Data records |
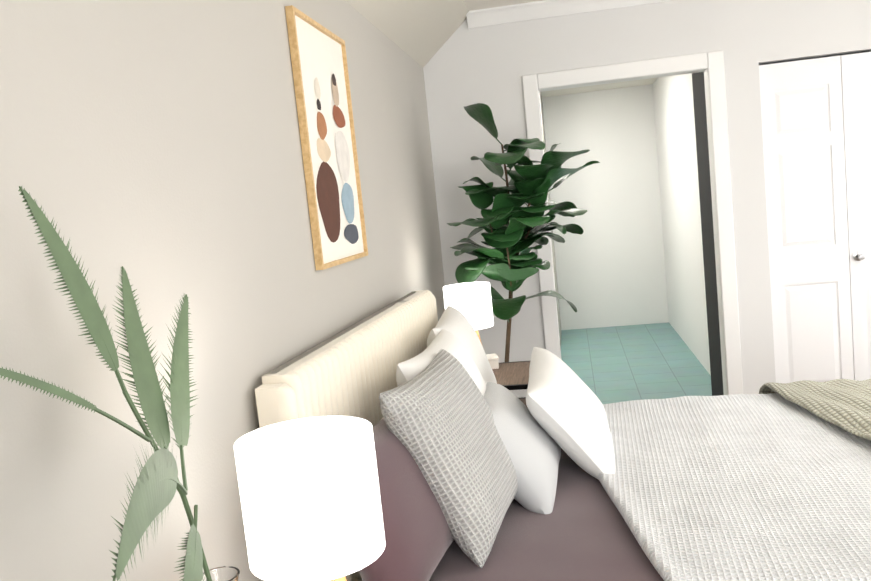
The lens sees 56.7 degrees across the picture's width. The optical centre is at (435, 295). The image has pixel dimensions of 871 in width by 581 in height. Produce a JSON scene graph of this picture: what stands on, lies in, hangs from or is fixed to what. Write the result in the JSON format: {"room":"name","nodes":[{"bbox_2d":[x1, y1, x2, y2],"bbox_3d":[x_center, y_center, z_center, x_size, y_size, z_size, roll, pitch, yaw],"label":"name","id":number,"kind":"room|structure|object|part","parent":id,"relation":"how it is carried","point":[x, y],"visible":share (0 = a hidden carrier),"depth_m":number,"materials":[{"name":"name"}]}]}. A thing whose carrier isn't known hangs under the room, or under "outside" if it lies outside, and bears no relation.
{"room":"bedroom","nodes":[
{"label":"bedroom","id":0,"kind":"room"},
{"bbox_2d":[0,0,444,580],"bbox_3d":[-0.459,0.018,2.103,0.120,2.500,5.634,-5,7,10],"label":"wall","id":1,"kind":"structure","parent":0,"point":[152,148],"depth_m":1.54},
{"bbox_2d":[285,5,367,269],"bbox_3d":[-0.337,-0.488,2.618,0.022,0.760,0.560,-5,7,10],"label":"framed artwork","id":2,"kind":"object","parent":1,"relation":"attached to","point":[326,125],"visible":1,"depth_m":2.57,"materials":[{"name":"paper"}]},
{"bbox_2d":[345,0,468,66],"bbox_3d":[-0.364,-1.106,1.942,0.300,0.260,5.394,-5,7,10],"label":"ceiling","id":3,"kind":"structure","parent":0,"point":[420,32],"depth_m":3.94,"materials":[{"name":"paint"}]},
{"bbox_2d":[464,0,542,10],"bbox_3d":[1.219,-1.414,1.645,3.800,0.100,5.634,-5,7,10],"label":"ceiling","id":4,"kind":"structure","parent":0,"point":[471,5],"depth_m":4.37,"materials":[{"name":"paint"}]},
{"bbox_2d":[541,78,656,96],"bbox_3d":[0.904,-1.846,6.451,2.000,0.060,3.786,-5,7,10],"label":"ceiling","id":5,"kind":"structure","parent":0,"point":[649,81],"depth_m":7.98,"materials":[{"name":"paint"}]},
{"bbox_2d":[542,84,668,329],"bbox_3d":[1.336,-0.888,8.500,2.000,2.500,0.120,-5,7,10],"label":"wall","id":6,"kind":"structure","parent":0,"point":[610,265],"depth_m":8.36,"materials":[{"name":"paint"}]},
{"bbox_2d":[560,322,711,403],"bbox_3d":[1.159,0.632,6.761,2.240,0.080,3.966,-5,7,10],"label":"floor","id":7,"kind":"structure","parent":0,"point":[613,364],"depth_m":6.67,"materials":[{"name":"tile"}]},
{"bbox_2d":[423,0,870,397],"bbox_3d":[1.786,-0.479,4.490,3.560,2.500,0.120,-5,7,10],"label":"wall","id":8,"kind":"structure","parent":0,"point":[490,66],"depth_m":4.48,"materials":[{"name":"paint"}]},
{"bbox_2d":[466,0,670,27],"bbox_3d":[1.788,-1.675,4.236,3.280,0.078,0.074,-5,7,10],"label":"crown molding","id":9,"kind":"structure","parent":8,"relation":"attached to","point":[515,13],"depth_m":4.44,"materials":[{"name":"white wood"}]},
{"bbox_2d":[522,50,742,394],"bbox_3d":[1.133,-0.238,4.618,1.085,2.125,0.138,-5,7,10],"label":"door frame","id":10,"kind":"structure","parent":8,"relation":"attached to","point":[713,62],"depth_m":4.48,"materials":[{"name":"white wood"}]},
{"bbox_3d":[1.138,-0.204,4.631,0.945,2.055,0.120,-5,7,10],"label":"bathroom door jamb","id":11,"kind":"part","parent":10,"relation":"part of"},
{"bbox_2d":[759,56,853,382],"bbox_3d":[2.055,-0.271,4.458,0.414,2.012,0.034,-5,7,10],"label":"closet door leaf","id":12,"kind":"structure","parent":8,"relation":"in","point":[804,152],"depth_m":4.43,"materials":[{"name":"white wood"}]},
{"bbox_2d":[840,52,870,380],"bbox_3d":[2.464,-0.304,4.388,0.414,2.012,0.034,-5,7,10],"label":"closet door leaf","id":13,"kind":"structure","parent":8,"relation":"in","point":[856,82],"depth_m":4.37,"materials":[{"name":"white wood"}]},
{"bbox_2d":[853,251,864,260],"bbox_3d":[2.301,-0.214,4.372,0.054,0.054,0.072,-5,7,10],"label":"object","id":14,"kind":"structure","parent":13,"relation":"attached to","point":[858,255],"depth_m":4.40,"materials":[{"name":"silver metal"}]},
{"bbox_2d":[653,73,710,375],"bbox_3d":[2.077,-0.732,6.466,0.120,2.500,3.906,-5,7,10],"label":"wall","id":15,"kind":"structure","parent":0,"point":[679,186],"depth_m":6.79,"materials":[{"name":"paint"}]},
{"bbox_2d":[692,51,870,395],"bbox_3d":[2.358,-0.541,4.752,1.424,2.550,0.710,-5,7,10],"label":"wall","id":16,"kind":"structure","parent":0,"point":[700,117],"depth_m":5.01,"materials":[{"name":"black paint"}]},
{"bbox_3d":[1.472,1.150,1.906,3.800,0.080,5.574,-5,7,10],"label":"floor carpet","id":17,"kind":"object","parent":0,"visible":0},
{"bbox_2d":[492,361,529,406],"bbox_3d":[0.274,0.687,3.938,0.500,0.620,0.530,-5,7,10],"label":"nightstand","id":18,"kind":"object","parent":17,"relation":"on","point":[511,375],"depth_m":3.86,"materials":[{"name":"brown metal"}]},
{"bbox_2d":[443,282,493,343],"bbox_3d":[0.170,0.164,3.908,0.228,0.439,0.228,-5,7,10],"label":"lamp","id":19,"kind":"object","parent":18,"relation":"on","point":[471,302],"visible":0.62,"depth_m":3.80,"materials":[{"name":"white fabric"}]},
{"bbox_2d":[486,353,498,368],"bbox_3d":[0.270,0.330,4.056,0.086,0.058,0.116,-6,6,-2],"label":"trinket box","id":20,"kind":"object","parent":18,"relation":"on","point":[493,358],"visible":0.58,"depth_m":4.00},
{"bbox_2d":[447,103,599,361],"bbox_3d":[0.475,-0.018,4.107,0.802,1.935,0.721,-5,7,10],"label":"fiddle leaf fig","id":21,"kind":"object","parent":17,"relation":"on","point":[510,225],"visible":0.98,"depth_m":4.04,"materials":[{"name":"plant"}]},
{"bbox_2d":[255,290,870,580],"bbox_3d":[0.905,0.547,2.444,2.262,1.105,1.856,-4,7,12],"label":"bed","id":22,"kind":"object","parent":17,"relation":"on","point":[565,474],"visible":0.98,"depth_m":2.18,"materials":[{"name":"white fabric"}]},
{"bbox_3d":[-0.156,0.566,2.690,0.087,0.985,1.690,-4,7,12],"label":"headboard","id":23,"kind":"part","parent":22,"relation":"part of","materials":[{"name":"beige fabric"}]},
{"bbox_2d":[426,305,497,443],"bbox_3d":[0.111,0.283,3.144,0.258,0.456,0.670,-4,7,12],"label":"pillow","id":24,"kind":"object","parent":22,"relation":"on","point":[453,322],"depth_m":3.09,"materials":[{"name":"white fabric"}]},
{"bbox_2d":[462,381,561,519],"bbox_3d":[0.248,0.458,2.502,0.260,0.299,0.560,-4,7,12],"label":"pillow","id":25,"kind":"object","parent":22,"relation":"on","point":[528,440],"depth_m":2.34,"materials":[{"name":"white fabric"}]},
{"bbox_2d":[558,382,870,580],"bbox_3d":[1.198,0.605,2.432,1.709,0.313,1.727,-4,7,12],"label":"duvet","id":26,"kind":"object","parent":22,"relation":"on","point":[772,484],"depth_m":2.22,"materials":[{"name":"white fabric"}]},
{"bbox_3d":[-0.134,1.009,1.457,0.490,0.620,0.530,-5,7,10],"label":"nightstand","id":27,"kind":"object","parent":17,"relation":"on","visible":0},
{"bbox_2d":[0,186,239,580],"bbox_3d":[-0.367,0.306,1.052,0.185,0.906,0.558,-5,6,5],"label":"plant","id":28,"kind":"object","parent":27,"relation":"on","point":[157,485],"visible":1,"depth_m":1.06,"materials":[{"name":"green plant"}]},
{"bbox_3d":[-0.323,0.583,1.271,0.186,0.300,0.186,-5,7,10],"label":"glass","id":29,"kind":"part","parent":28,"relation":"part of","materials":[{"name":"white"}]},
{"bbox_2d":[234,416,384,580],"bbox_3d":[-0.207,0.471,1.435,0.240,0.462,0.240,-5,7,10],"label":"lamp","id":30,"kind":"object","parent":27,"relation":"on","point":[309,490],"visible":1,"depth_m":1.32,"materials":[{"name":"white fabric"}]},
{"bbox_3d":[-0.015,-0.555,6.767,0.120,2.500,4.026,-5,7,10],"label":"wall","id":31,"kind":"structure","parent":0,"visible":0},
{"bbox_2d":[539,92,561,345],"bbox_3d":[1.106,-0.781,8.030,0.090,2.440,0.900,-5,7,10],"label":"door frame","id":32,"kind":"structure","parent":31,"relation":"attached to","point":[549,199],"depth_m":7.63,"materials":[{"name":"white wood"}]}
]}

Aim of the task |
Check each line of the listing above. Copy it if it holds the string "paint".

Solution |
{"bbox_2d":[345,0,468,66],"bbox_3d":[-0.364,-1.106,1.942,0.300,0.260,5.394,-5,7,10],"label":"ceiling","id":3,"kind":"structure","parent":0,"point":[420,32],"depth_m":3.94,"materials":[{"name":"paint"}]},
{"bbox_2d":[464,0,542,10],"bbox_3d":[1.219,-1.414,1.645,3.800,0.100,5.634,-5,7,10],"label":"ceiling","id":4,"kind":"structure","parent":0,"point":[471,5],"depth_m":4.37,"materials":[{"name":"paint"}]},
{"bbox_2d":[541,78,656,96],"bbox_3d":[0.904,-1.846,6.451,2.000,0.060,3.786,-5,7,10],"label":"ceiling","id":5,"kind":"structure","parent":0,"point":[649,81],"depth_m":7.98,"materials":[{"name":"paint"}]},
{"bbox_2d":[542,84,668,329],"bbox_3d":[1.336,-0.888,8.500,2.000,2.500,0.120,-5,7,10],"label":"wall","id":6,"kind":"structure","parent":0,"point":[610,265],"depth_m":8.36,"materials":[{"name":"paint"}]},
{"bbox_2d":[423,0,870,397],"bbox_3d":[1.786,-0.479,4.490,3.560,2.500,0.120,-5,7,10],"label":"wall","id":8,"kind":"structure","parent":0,"point":[490,66],"depth_m":4.48,"materials":[{"name":"paint"}]},
{"bbox_2d":[653,73,710,375],"bbox_3d":[2.077,-0.732,6.466,0.120,2.500,3.906,-5,7,10],"label":"wall","id":15,"kind":"structure","parent":0,"point":[679,186],"depth_m":6.79,"materials":[{"name":"paint"}]},
{"bbox_2d":[692,51,870,395],"bbox_3d":[2.358,-0.541,4.752,1.424,2.550,0.710,-5,7,10],"label":"wall","id":16,"kind":"structure","parent":0,"point":[700,117],"depth_m":5.01,"materials":[{"name":"black paint"}]},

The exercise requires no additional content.